From Diagnostics to Dialogics: a generative approach to STEM education reform

Tuesday 3:45pm - 4:45pm Norway 2
Presentation

Narmin S. Ghalichi, Bowling Green State University-Main Campus
From its early origins in social psychology (Lewin 1946), organization development theory and practice has sequentially focused on capacity building (Senge 1990) and whole-system managed change (Dannemiller & Jacobs 1992). We suggest that the more recent generative change model grounded in dialogic practice (Bushe & Marshak 2009) might be particularly well suited to the issue of improving undergraduate STEM education in the complex university context.
Project SEA Change (DUE 1525623) used emergent strategies to host a series of containers for generative conversations by faculty and administrators in a variety of formats and time scales that followed open space principles of flexibility and voluntary self-selection of participants.

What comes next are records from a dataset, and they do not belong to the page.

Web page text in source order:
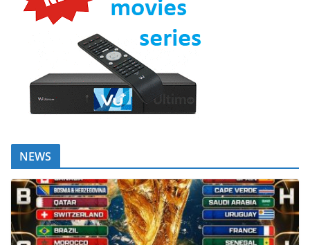
NEWS
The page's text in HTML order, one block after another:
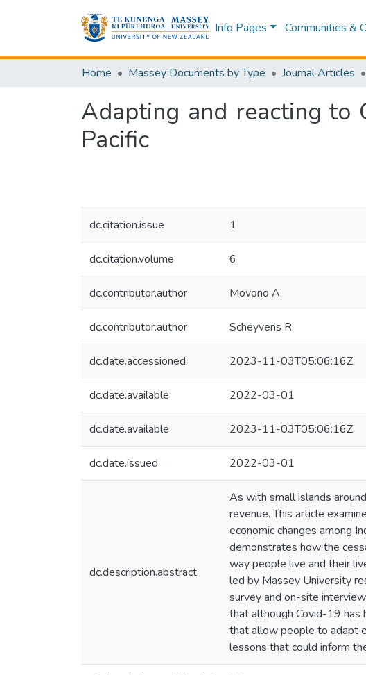
Info Pages Communities &
Home Massey Documents by Type Journal Articles
Adapting and reacting to
Pacific
dc.citation.issue 1
dc.citation.volume 6
dc.contributor.author Movono A
dc.contributor.author Scheyvens R
dc.date.accessioned 2023-11-03T05:06:16Z
dc.date.available 2022-03-01
dc.date.available 2023-11-03T05:06:16Z
dc.date.issued 2022-03-01
dc.description.abstract
As with small islands
revenue. This article
economic changes among
demonstrates how the
way people live and their
led by Massey University
survey and on-site
that although Covid-19 has
that allow people to adapt
lessons that could inform
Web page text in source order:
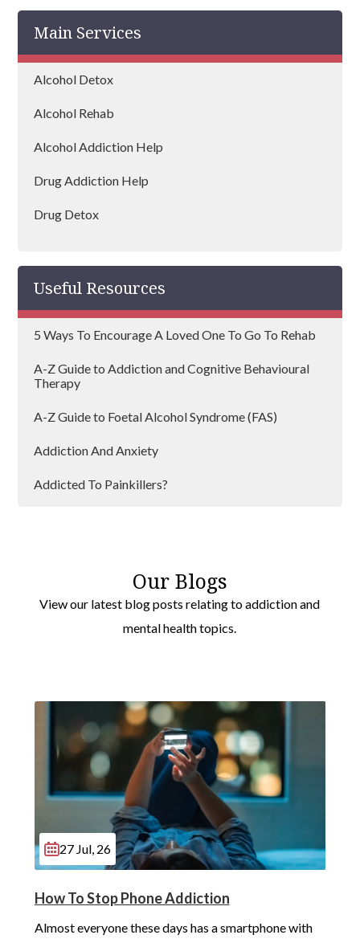
Main Services
Alcohol Detox
Alcohol Rehab
Alcohol Addiction Help
Drug Addiction Help
Drug Detox
Useful Resources
5 Ways To Encourage A Loved One To Go To Rehab
A-Z Guide to Addiction and Cognitive Behavioural
Therapy
A-Z Guide to Foetal Alcohol Syndrome (FAS)
Addiction And Anxiety
Addicted To Painkillers?
Addiction Can Affect Anyone
Our Blogs
View our latest blog posts relating to addiction and
mental health topics.
27 Jul, 26
How To Stop Phone Addiction
Almost everyone these days has a smartphone with
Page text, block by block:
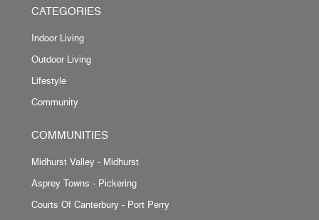
CATEGORIES
Indoor Living
Outdoor Living
Lifestyle
Community
COMMUNITIES
Midhurst Valley - Midhurst
Asprey Towns - Pickering
Courts Of Canterbury - Port Perry
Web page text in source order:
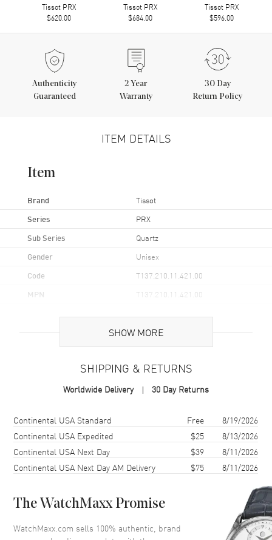
Tissot PRX
$620.00
Tissot PRX
$684.00
Tissot PRX
$596.00
Authenticity
Guaranteed
2 Year
Warranty
30 Day
Return Policy
ITEM DETAILS
Item
Brand Tissot
Series PRX
Sub Series Quartz
Gender Unisex
Code T137.210.11.421.00
MPN T137.210.11.421.00
Brand Origin Swiss Made
Case Material Stainless Steel
Case Shape
Case Diameter
Case Thickness 9.6mm
Bezel Smooth
Crystal Scratch Resistant Sapphire
SHOW MORE
SHIPPING & RETURNS
Worldwide Delivery 30 Day Returns
Shipping methodCostEstimated arrival
Continental USA Standard Free
8/19/2026
Continental USA Expedited
$25
8/13/2026
Continental USA Next Day
$39
8/11/2026
Continental USA Next Day AM Delivery
$75 8/11/2026
The WatchMaxx Promise
WatchMaxx.com sells 100% authentic, brand
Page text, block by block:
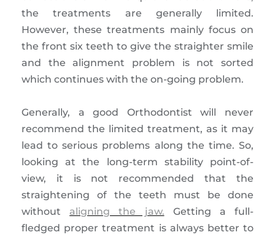
the treatments are generally limited.
However, these treatments mainly focus on
the front six teeth to give the straighter smile
and the alignment problem is not sorted
which continues with the on-going problem.
Generally, a good Orthodontist will never
recommend the limited treatment, as it may
lead to serious problems along the time. So,
looking at the long-term stability point-of-
view, it is not recommended that the
straightening of the teeth must be done
without aligning the jaw. Getting a full-
fledged proper treatment is always better to
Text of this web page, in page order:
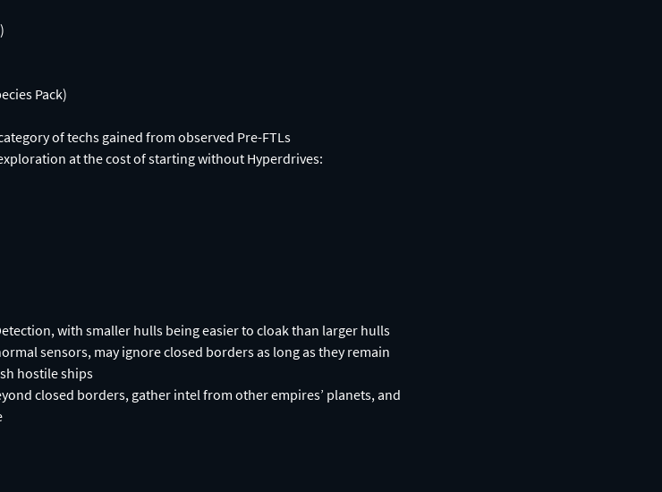
Pack)
of techs gained from observed Pre-FTLs
at the cost of starting without Hyperdrives:
with smaller hulls being easier to cloak than larger hulls
sensors, may ignore closed borders as long as they remain
hostile ships
closed borders, gather intel from other empires’ planets, and
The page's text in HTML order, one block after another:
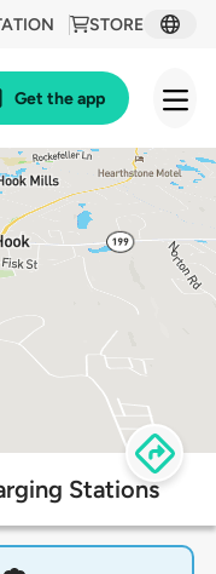
STORE
Get the app
Stations

We complemented this work with a range of diagnostic measures in pre-/post format, and report here on the extent to which intervening to reframe language can change mindsets (Aragón et al. 2018), and ultimately behavior.

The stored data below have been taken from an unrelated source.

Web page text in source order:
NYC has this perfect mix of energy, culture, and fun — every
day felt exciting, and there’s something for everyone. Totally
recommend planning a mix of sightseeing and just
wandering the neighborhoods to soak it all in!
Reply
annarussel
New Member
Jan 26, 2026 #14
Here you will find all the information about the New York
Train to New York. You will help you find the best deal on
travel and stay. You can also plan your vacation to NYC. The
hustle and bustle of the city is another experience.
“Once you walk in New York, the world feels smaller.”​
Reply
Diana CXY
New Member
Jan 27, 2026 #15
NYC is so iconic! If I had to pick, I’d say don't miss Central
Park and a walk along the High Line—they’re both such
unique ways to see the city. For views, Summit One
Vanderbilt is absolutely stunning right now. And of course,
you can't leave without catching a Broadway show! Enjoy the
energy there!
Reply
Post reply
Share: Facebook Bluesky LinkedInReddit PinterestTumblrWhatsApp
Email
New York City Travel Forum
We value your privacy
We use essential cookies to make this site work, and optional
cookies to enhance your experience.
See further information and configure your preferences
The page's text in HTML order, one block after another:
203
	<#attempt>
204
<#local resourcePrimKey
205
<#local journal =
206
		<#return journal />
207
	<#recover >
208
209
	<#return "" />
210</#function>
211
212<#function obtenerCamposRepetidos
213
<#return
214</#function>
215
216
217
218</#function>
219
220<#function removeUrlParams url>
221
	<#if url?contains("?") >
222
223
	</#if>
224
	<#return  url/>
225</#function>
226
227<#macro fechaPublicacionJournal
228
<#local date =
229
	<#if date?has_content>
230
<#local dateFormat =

Over the course of SEA Change student quantitative literacy improved by 22%, faculty social networks increased in density and highlighted the value of connectors. RBIS surveys revealed two significant changes in faculty thinking compared to baseline; firstly, in the belief that students would react negatively, and secondly in acceptance of the evidence for efficacy of RBIS, but without detectable changes in classroom pedagogies, suggesting that the primary driver of change is to be found elsewhere. Faculty interviews surfaced modifications of epistemological beliefs (Nespor 1987) as a result of conversations as the most likely cause.

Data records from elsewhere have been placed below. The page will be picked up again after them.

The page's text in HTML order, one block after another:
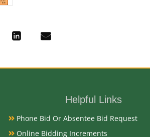
Helpful Links
Phone Bid Or Absentee Bid Request
Online Bidding Increments
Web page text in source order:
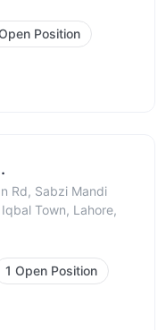
Position
Rd, Sabzi Mandi
Town, Lahore,
1 Open Position
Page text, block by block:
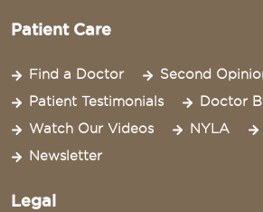
Patient Care
Find a Doctor
Second
Patient Testimonials
Doctor
Watch Our Videos
NYLA
Newsletter
Legal
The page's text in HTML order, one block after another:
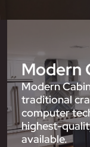
Modern
Modern
traditional
computer
highest-
available.
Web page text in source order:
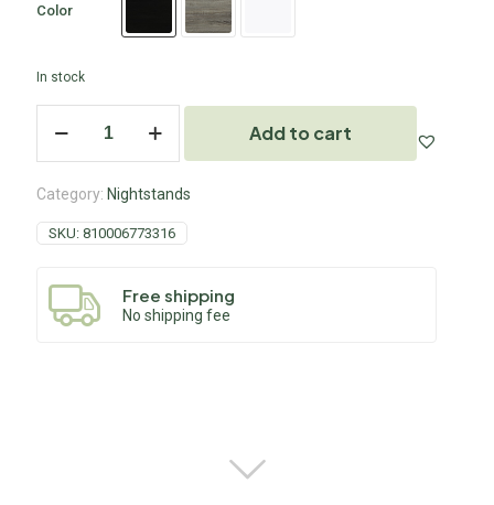
Color
In stock
Add to cart
Category: Nightstands
SKU: 810006773316
Free shipping
No shipping fee
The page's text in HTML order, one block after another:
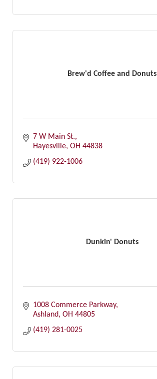
Brew'd Coffee and Donuts
7 W Main St.
Hayesville OH 44838
(419) 922-1006
Dunkin' Donuts
1008 Commerce Parkway
Ashland OH 44805
(419) 281-0025
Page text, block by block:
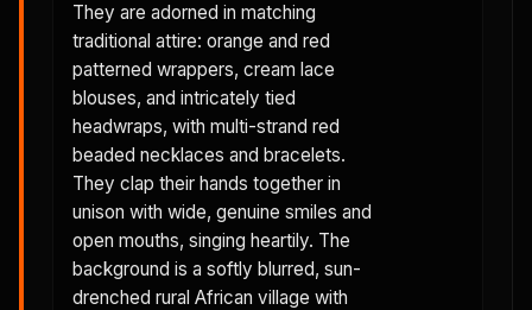
They are adorned in matching
traditional attire: orange and red
patterned wrappers, cream lace
blouses, and intricately tied
headwraps, with multi-strand red
beaded necklaces and bracelets.
They clap their hands together in
unison with wide, genuine smiles and
open mouths, singing heartily. The
background is a softly blurred, sun-
drenched rural African village with
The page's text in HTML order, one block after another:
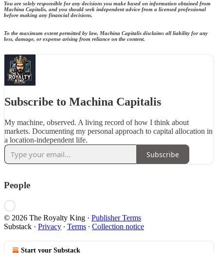
You are solely responsible for any decisions you make based on information obtained from
Machina Capitalis, and you should seek independent advice from a licensed professional
before making any financial decisions.
To the maximum extent permitted by law, Machina Capitalis disclaims all liability for any
loss, damage, or expense arising from reliance on the content.
Subscribe to Machina Capitalis
My machine, observed. A living record of how I think about
markets. Documenting my personal approach to capital allocation in
a location-independent life.
Subscribe
People
© 2026 The Royalty King · Publisher Terms
Substack · Privacy ∙ Terms ∙ Collection notice
Start your Substack
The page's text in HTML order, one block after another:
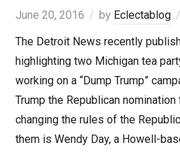
June 20, 2016 by Eclectablog
The Detroit News recently
highlighting two Michigan tea
working on a “Dump Trump”
Trump the Republican
changing the rules of the
them is Wendy Day, a Howell-
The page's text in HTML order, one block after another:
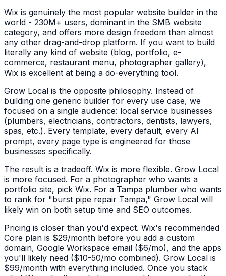
Wix is genuinely the most popular website builder in the
world - 230M+ users, dominant in the SMB website
category, and offers more design freedom than almost
any other drag-and-drop platform. If you want to build
literally any kind of website (blog, portfolio, e-
commerce, restaurant menu, photographer gallery),
Wix is excellent at being a do-everything tool.
Grow Local is the opposite philosophy. Instead of
building one generic builder for every use case, we
focused on a single audience: local service businesses
(plumbers, electricians, contractors, dentists, lawyers,
spas, etc.). Every template, every default, every AI
prompt, every page type is engineered for those
businesses specifically.
The result is a tradeoff. Wix is more flexible. Grow Local
is more focused. For a photographer who wants a
portfolio site, pick Wix. For a Tampa plumber who wants
to rank for "burst pipe repair Tampa," Grow Local will
likely win on both setup time and SEO outcomes.
Pricing is closer than you'd expect. Wix's recommended
Core plan is $29/month before you add a custom
domain, Google Workspace email ($6/mo), and the apps
you'll likely need ($10-50/mo combined). Grow Local is
$99/month with everything included. Once you stack
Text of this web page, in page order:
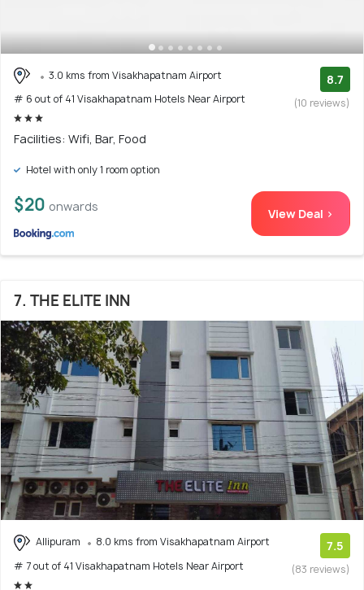
3.0 kms from Visakhapatnam Airport
# 6 out of 41 Visakhapatnam Hotels Near Airport
8.7
(10 reviews)
Facilities: Wifi, Bar, Food
Hotel with only 1 room option
$20 onwards View Deal >
7. THE ELITE INN
Allipuram
8.0 kms from Visakhapatnam Airport
# 7 out of 41 Visakhapatnam Hotels Near Airport
7.5
(83 reviews)
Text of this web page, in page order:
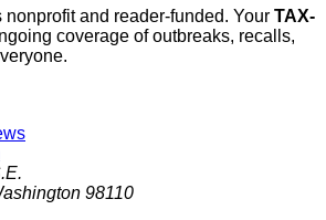
nonprofit and reader-funded. Your TAX-
coverage of outbreaks, recalls,
98110
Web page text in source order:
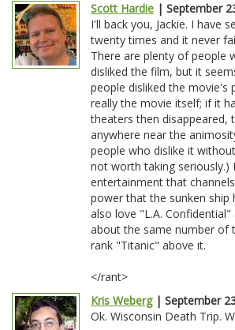
Scott Hardie | September
I'll back you, Jackie. I have
twenty times and it never
There are plenty of people
disliked the film, but it
people disliked the movie's
really the movie itself; if it
theaters then disappeared,
anywhere near the
people who dislike it
not worth taking seriously.)
entertainment that
power that the sunken ship
also love "L.A.
about the same number of
rank "Titanic" above it.
</rant>
Kris Weberg| September
Ok. Wisconsin Death Trip.
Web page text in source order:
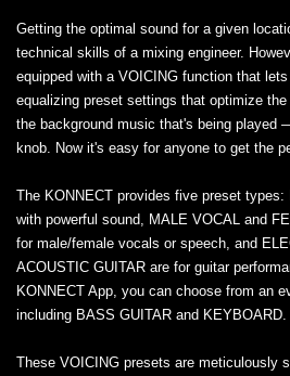
Getting the optimal sound for a given
technical skills of a mixing engineer.
equipped with a VOICING function that
equalizing preset settings that optimize
the background music that's being played
knob. Now it's easy for anyone to get the
The KONNECT provides five preset
with powerful sound, MALE VOCAL and
for male/female vocals or speech, and
ACOUSTIC GUITAR are for guitar
KONNECT App, you can choose from an
including BASS GUITAR and KEYBOARD.
These VOICING presets are meticulously

Devising containers for discourse is inexpensive. However, effective implementation requires faculty practiced in the art of hosting, role flexibility, use of self, and selective suspension of the diagnostic mindset. Our results suggest that although the latter two may be challenging for many STEM faculty, methodologies at the interface of diagnostic and dialogic approaches offer significant opportunity to reframe the narrative and improve undergraduate STEM education.